While I was listening to this album I asked two of my kids what they thought of it. “Is this music?” I asked. One replied yes, the other no. It’s definitely art, then.

This is very much an experimental electronic album, in the same ballpark as Mike Patton’s 1996 album Adult Themes for Voice. It’s a fusion of noises.

This is the sound of the apocalypse. It is noisy and confusing, it is jarring and relentless.

“First invisibility” made me feel like I was in a submarine, silently passed through a battle that was raging outside. The calmness is rudely interrupted by “Second invisibility”, an exercise in white noise that resolves to a hum, like the ringing of a handful of Buddhist prayer bowls.

“Third invisibility” sounds like how I imagine being trapped in a storm in Antarctica. It is relentless white noise.
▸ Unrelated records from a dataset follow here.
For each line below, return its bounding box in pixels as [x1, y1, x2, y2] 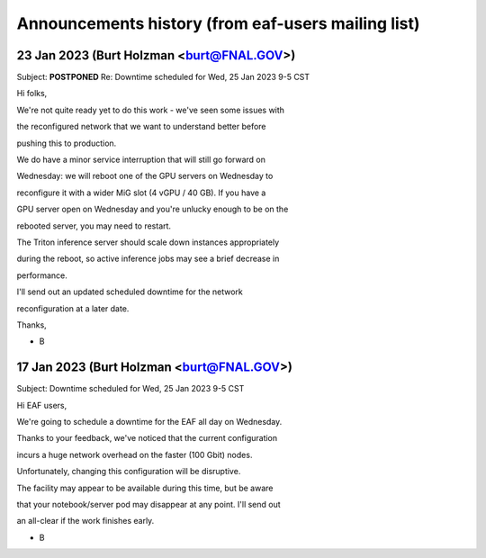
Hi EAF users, [16, 400, 67, 410]
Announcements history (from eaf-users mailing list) [16, 13, 420, 33]
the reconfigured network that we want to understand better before [16, 121, 266, 132]
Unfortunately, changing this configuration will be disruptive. [16, 466, 241, 477]
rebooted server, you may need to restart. [16, 220, 171, 231]
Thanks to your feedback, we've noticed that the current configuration [16, 433, 278, 444]
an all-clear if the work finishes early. [16, 516, 155, 526]
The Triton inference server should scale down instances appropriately [16, 237, 280, 247]
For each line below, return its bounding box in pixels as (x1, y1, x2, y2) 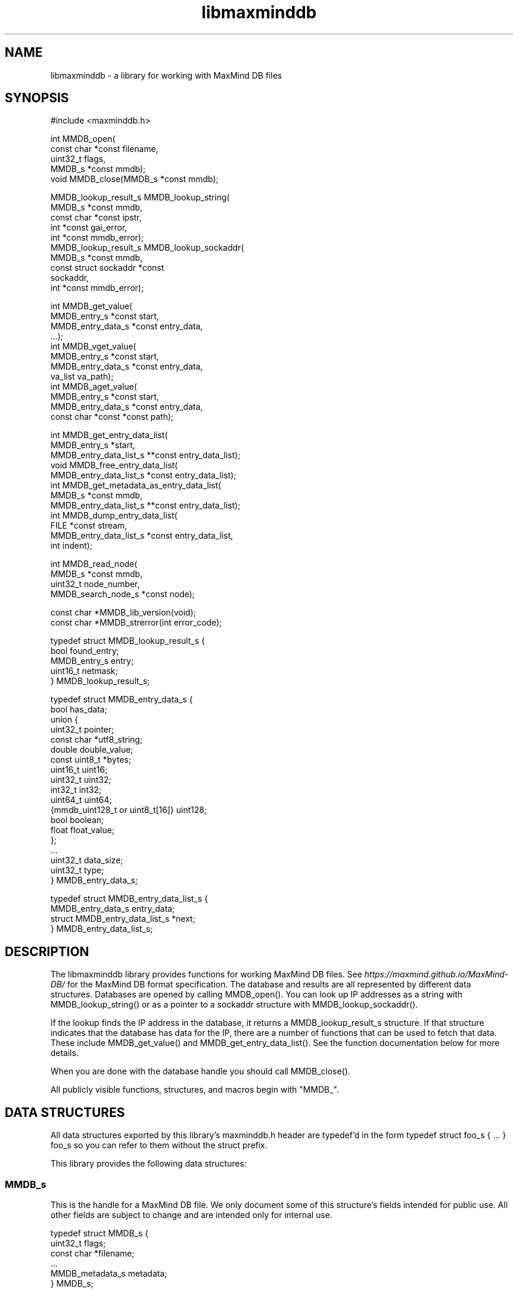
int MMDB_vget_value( (50, 341, 137, 352)
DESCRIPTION (5, 944, 89, 959)
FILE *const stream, (50, 520, 127, 531)
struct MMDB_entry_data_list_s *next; (50, 914, 196, 924)
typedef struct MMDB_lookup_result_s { (50, 636, 205, 646)
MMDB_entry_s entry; (50, 656, 134, 666)
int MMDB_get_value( (50, 301, 132, 312)
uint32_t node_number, (50, 579, 140, 590)
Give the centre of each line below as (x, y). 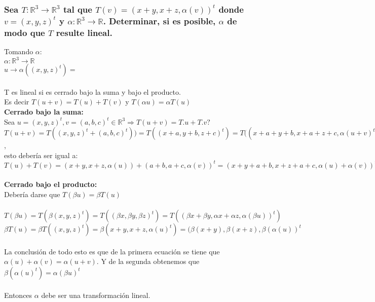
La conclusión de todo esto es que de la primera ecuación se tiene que (112, 251)
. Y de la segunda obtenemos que (148, 261)
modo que (25, 32)
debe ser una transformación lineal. (96, 295)
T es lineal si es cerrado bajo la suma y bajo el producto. (92, 91)
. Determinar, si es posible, (159, 21)
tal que (78, 9)
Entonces (18, 295)
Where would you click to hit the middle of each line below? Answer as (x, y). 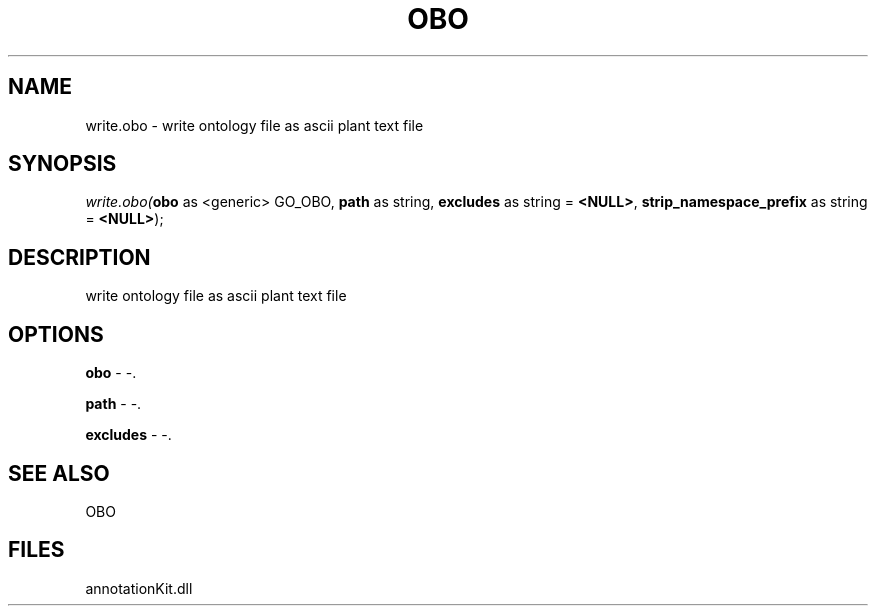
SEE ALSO (59, 473)
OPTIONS (56, 334)
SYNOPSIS (62, 164)
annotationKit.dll (139, 588)
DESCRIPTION (79, 257)
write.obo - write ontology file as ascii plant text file (254, 125)
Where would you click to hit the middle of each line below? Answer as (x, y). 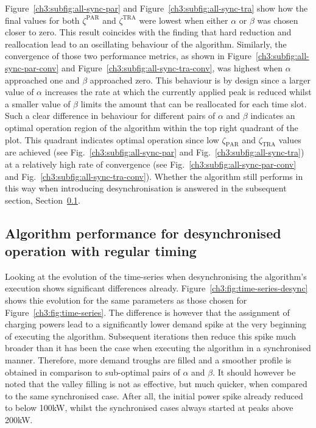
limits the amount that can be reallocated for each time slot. (194, 103)
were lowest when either (184, 20)
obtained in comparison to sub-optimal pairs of (93, 372)
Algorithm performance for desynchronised (143, 233)
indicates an (273, 116)
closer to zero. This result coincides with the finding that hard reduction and (148, 32)
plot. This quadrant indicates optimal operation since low (112, 139)
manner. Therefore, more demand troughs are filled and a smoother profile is (148, 360)
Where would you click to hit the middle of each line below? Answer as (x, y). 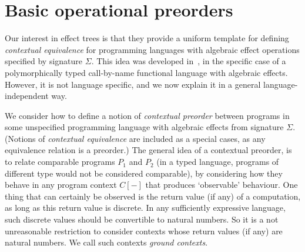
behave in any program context (61, 185)
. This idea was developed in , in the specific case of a (189, 61)
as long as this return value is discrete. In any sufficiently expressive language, (145, 208)
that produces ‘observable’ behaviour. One (222, 185)
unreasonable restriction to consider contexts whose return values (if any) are (144, 231)
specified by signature (44, 61)
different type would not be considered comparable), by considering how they (144, 173)
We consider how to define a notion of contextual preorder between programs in (147, 115)
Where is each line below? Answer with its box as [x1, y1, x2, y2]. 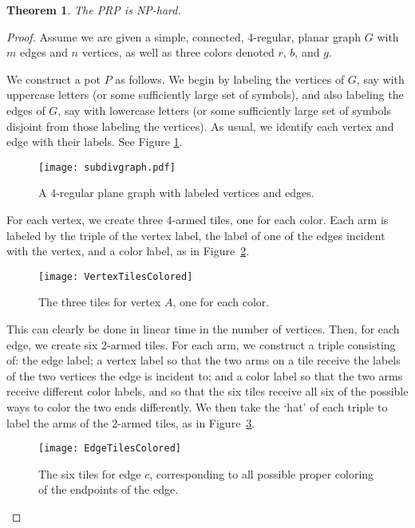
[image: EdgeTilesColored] [38, 443, 181, 455]
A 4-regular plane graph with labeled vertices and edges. [38, 184, 314, 201]
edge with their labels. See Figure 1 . [6, 133, 183, 150]
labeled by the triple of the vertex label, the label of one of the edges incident [6, 227, 385, 243]
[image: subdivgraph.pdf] [38, 161, 176, 173]
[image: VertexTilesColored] [38, 270, 193, 282]
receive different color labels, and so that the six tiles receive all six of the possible [6, 383, 409, 400]
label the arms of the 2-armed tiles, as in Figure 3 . [6, 414, 255, 431]
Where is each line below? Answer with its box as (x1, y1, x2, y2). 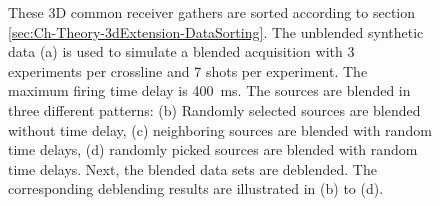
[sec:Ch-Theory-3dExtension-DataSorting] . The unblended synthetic (8, 21, 424, 42)
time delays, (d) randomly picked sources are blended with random (8, 139, 418, 160)
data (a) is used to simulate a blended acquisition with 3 (8, 41, 355, 62)
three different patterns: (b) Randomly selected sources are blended (8, 99, 421, 120)
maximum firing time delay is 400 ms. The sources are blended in (8, 80, 411, 101)
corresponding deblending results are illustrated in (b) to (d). (8, 178, 384, 199)
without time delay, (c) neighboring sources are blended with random (8, 119, 432, 140)
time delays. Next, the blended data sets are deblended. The (8, 158, 377, 179)
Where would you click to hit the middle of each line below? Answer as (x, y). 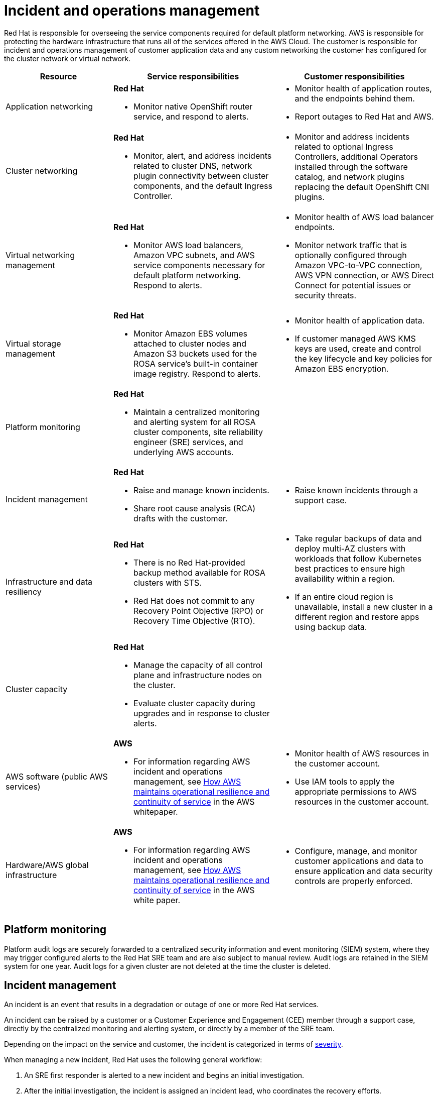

And lastly “Fourth invisibility”, which lasts for a little over 20 minutes, is the most experimental and internally varied of all the tracks. It bubbles and pops and gurgles through its duration. This is the soundtrack for crash-landing on an alien planet. Though, to be honest, if I chose to do that then I think I would prefer to listen to Mozart or Palestrina while doing so.

Conclusion

This isn’t an album for every day listening. I’m not entirely convinced that it’s an album for any day listening. Still, it has structure and dynamics and I do find it rather intriguing.

Each time I’ve listened to it, when it has finished and the silence returns like the tide rushing in, I do know that I’ve listened to something. It’s not easily forgettable. That has to say something for the impact of this work, I guess.